A superannuation contribution that is alleged by an employer to be paid in respect of services performed by an employee before 1 July 1996 must be evidenced to the satisfaction of the Chief Commissioner in the employer’s records for payroll tax purposes.
In particular, the employer’s records must show the manner of calculation of the contribution and any actuarial basis for it.
For the purposes of subclause (3) and of any assessment of payroll tax to which that subclause is material, the certificate of a fellow or accredited member of the Institute of Actuaries of Australia to the effect that the actuarial basis on which an amount is calculated is justified is evidence and, in the absence of evidence to the contrary, proof of that fact.
If records are not kept as required by this clause, the Chief Commissioner is entitled to assume that a payment of money by an employer as a superannuation contribution on or after 1 July 1996 is an amount payable in respect of services performed by an employee on or after that day.
Superannuation payments not readily related to particular employees
For the purposes of an assessment of payroll tax, the Chief Commissioner may determine:
whether, and the extent to which, any monetary or non-monetary contribution paid or payable by an employer to a superannuation, provident or retirement fund or scheme that is not identified by the employer as paid or payable in respect of a particular employee (and whether or not purporting to be so paid or payable on any actuarial basis) is to be regarded as a superannuation contribution paid or payable in respect of a particular employee, and
the portion of any monetary or non-monetary contribution paid by an employer as a superannuation contribution to a wholly or partly unfunded fund or scheme, being money paid in respect of an employee (or that is to be regarded under paragraph (a) to have been so paid) who performed services to the employer on or after, as well as before, 1 July 1997, that is to be regarded as having been paid in respect of services performed before that date.

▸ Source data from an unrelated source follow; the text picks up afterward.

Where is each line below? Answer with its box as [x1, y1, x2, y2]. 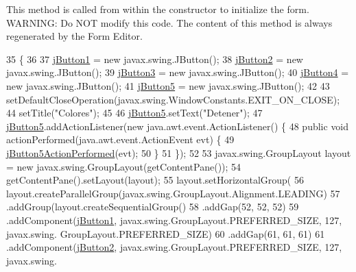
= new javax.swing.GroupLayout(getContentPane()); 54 [6, 159, 241, 173]
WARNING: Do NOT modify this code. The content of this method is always [6, 15, 333, 29]
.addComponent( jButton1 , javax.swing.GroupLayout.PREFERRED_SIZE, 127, [6, 212, 342, 227]
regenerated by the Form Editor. [6, 29, 143, 43]
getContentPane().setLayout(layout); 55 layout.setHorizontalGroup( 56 [6, 173, 304, 187]
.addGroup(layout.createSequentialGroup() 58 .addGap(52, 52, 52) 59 [6, 199, 299, 214]
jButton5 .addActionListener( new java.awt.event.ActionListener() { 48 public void [6, 119, 349, 133]
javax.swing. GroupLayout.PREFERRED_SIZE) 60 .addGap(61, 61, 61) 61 [6, 226, 325, 240]
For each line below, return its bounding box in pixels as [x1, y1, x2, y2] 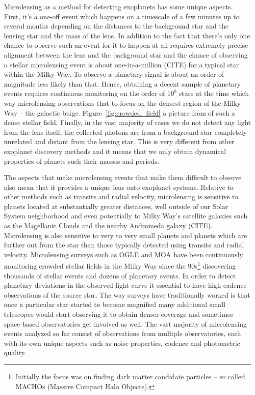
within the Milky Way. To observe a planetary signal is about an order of [4, 69, 224, 79]
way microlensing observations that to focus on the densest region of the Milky [4, 97, 241, 108]
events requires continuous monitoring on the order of [4, 88, 165, 98]
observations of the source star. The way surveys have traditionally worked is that [4, 289, 251, 300]
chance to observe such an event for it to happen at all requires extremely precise [4, 40, 248, 50]
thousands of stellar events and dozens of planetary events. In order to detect [4, 270, 236, 280]
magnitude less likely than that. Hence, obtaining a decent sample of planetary [4, 78, 241, 89]
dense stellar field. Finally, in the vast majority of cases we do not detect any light [4, 117, 251, 127]
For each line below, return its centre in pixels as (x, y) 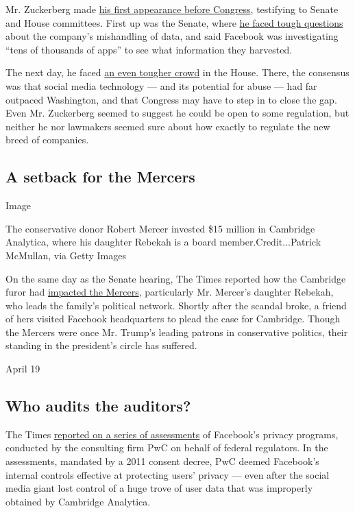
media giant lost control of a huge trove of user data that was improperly (159, 488)
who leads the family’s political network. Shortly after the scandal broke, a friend (176, 305)
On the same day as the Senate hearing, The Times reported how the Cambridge (176, 278)
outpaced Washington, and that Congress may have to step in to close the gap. (171, 99)
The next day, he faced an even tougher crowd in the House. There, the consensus (177, 72)
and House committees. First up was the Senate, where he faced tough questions (174, 22)
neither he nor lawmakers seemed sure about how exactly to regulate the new (168, 126)
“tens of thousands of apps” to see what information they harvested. (149, 49)
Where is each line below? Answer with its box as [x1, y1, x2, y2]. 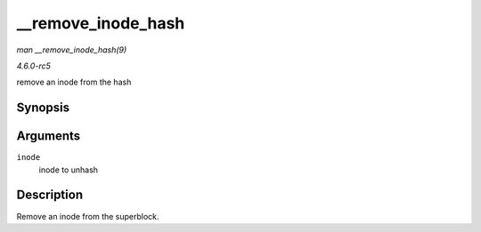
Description [16, 188, 84, 203]
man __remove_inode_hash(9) [16, 44, 127, 55]
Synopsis [16, 100, 70, 116]
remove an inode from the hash [16, 76, 132, 88]
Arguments [16, 129, 81, 144]
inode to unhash [38, 164, 98, 175]
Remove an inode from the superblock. [16, 211, 159, 221]
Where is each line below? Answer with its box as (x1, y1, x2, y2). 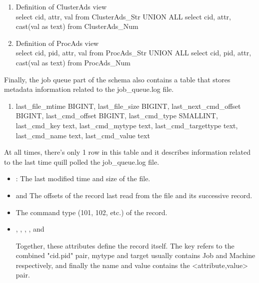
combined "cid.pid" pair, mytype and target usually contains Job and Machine (15, 250, 255, 261)
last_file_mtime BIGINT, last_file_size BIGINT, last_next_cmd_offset (15, 100, 241, 111)
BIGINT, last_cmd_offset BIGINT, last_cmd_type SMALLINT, (15, 110, 218, 121)
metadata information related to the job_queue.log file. (4, 84, 174, 94)
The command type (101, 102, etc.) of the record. (15, 207, 167, 217)
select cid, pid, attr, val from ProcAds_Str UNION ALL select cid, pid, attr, (15, 47, 251, 58)
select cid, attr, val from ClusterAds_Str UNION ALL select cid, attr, (15, 11, 231, 21)
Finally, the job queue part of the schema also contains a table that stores (4, 74, 230, 84)
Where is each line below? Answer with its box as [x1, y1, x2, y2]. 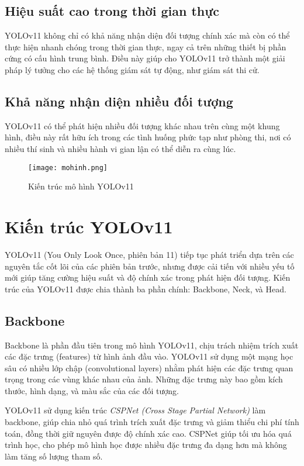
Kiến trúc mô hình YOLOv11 [28, 180, 134, 192]
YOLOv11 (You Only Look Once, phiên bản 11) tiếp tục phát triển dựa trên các [5, 248, 294, 260]
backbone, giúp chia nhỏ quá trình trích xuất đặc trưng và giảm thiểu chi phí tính [5, 416, 299, 428]
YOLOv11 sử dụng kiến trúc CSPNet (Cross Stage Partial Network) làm [5, 404, 266, 416]
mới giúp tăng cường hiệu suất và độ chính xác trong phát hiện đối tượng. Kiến [5, 271, 291, 284]
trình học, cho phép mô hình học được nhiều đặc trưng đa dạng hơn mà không [5, 439, 287, 451]
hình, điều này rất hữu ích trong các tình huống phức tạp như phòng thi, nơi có [5, 131, 291, 143]
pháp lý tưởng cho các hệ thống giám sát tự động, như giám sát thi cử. [5, 63, 260, 75]
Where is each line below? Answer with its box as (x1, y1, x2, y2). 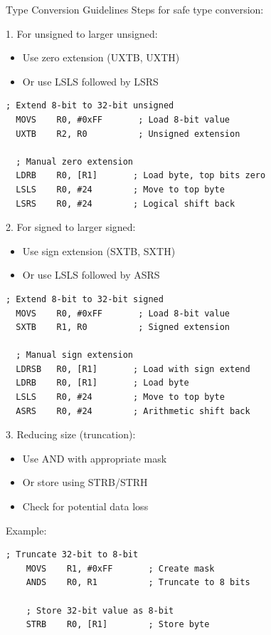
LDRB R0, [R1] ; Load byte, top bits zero (16, 170, 266, 181)
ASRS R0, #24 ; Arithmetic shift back (16, 406, 250, 416)
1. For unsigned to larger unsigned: (6, 26, 158, 41)
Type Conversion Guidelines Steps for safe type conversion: (6, 2, 264, 16)
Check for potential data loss (22, 499, 149, 514)
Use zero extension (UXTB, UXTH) (22, 50, 180, 65)
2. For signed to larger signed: (6, 220, 136, 234)
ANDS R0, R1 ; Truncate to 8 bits (26, 577, 250, 588)
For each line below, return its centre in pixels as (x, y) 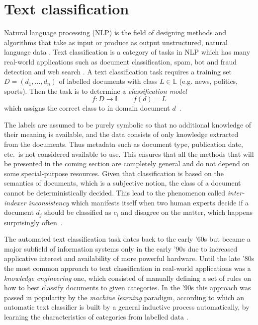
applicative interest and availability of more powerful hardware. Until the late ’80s (129, 258)
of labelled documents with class (108, 81)
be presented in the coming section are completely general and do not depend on (127, 163)
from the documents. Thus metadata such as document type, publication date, (124, 144)
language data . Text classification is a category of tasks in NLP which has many (127, 52)
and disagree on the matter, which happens (187, 212)
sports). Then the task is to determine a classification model (95, 91)
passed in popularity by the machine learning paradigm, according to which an (124, 297)
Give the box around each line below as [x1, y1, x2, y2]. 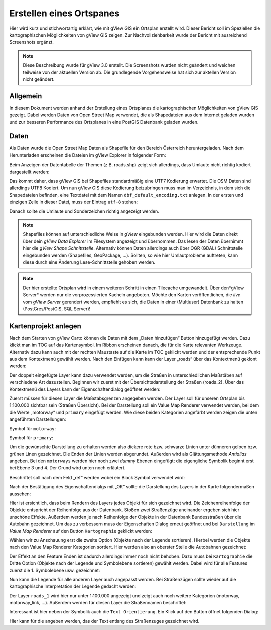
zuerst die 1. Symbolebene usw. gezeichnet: [9, 567, 100, 573]
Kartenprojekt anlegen [9, 322, 81, 330]
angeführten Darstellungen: [9, 416, 66, 422]
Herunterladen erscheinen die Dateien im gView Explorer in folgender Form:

Provisions dealing with superannuation contributions
3AA Wages
(6A) Wages includes a superannuation benefit, other than one paid or payable in respect of services rendered by an employee before 1 July 1996.
Schedule 6 Savings, transitional and other provisions
Part 3
Provisions consequent on the enactment of the State Revenue Legislation (Miscellaneous Amendments) Act 1996
Definitions In this Part, defined benefit superannuation scheme has the same meaning as in the Superannuation Guarantee (Administration) Act 1992 of the Commonwealth.
Manner of determining liability of certain superannuation benefits to taxation
Money paid by an employer, after 30 June 1996, in respect of a defined benefit superannuation scheme or an unfunded scheme, that is alleged by the employer to be paid in order to make up a deficiency in the scheme, as at 30 June 1996, relating to a benefit payable in respect of services rendered by an employee or employees on or before that date, must be evidenced to the satisfaction of the Chief Commissioner in the employer’s records for pay-roll tax purposes.
In particular, the employer’s records must show the manner of calculation of the deficiency and any actuarial basis for it.
For the purposes of subclause (2) and of any assessment under section 18 to which that subclause is material, the certificate of a fellow or accredited member of the Institute of Actuaries of Australia to the effect that the actuarial basis on which an amount is calculated as a deficiency is justified is prima facie evidence of that fact.
Without limiting the generality of any of the provisions of section 18, the Chief Commissioner, on an assessment under that section, is entitled to assume that an appropriation of money after 30 June 1996 as a superannuation benefit is an amount paid or payable in respect of the services of an employee or employees after that date, if records are not kept as this clause requires.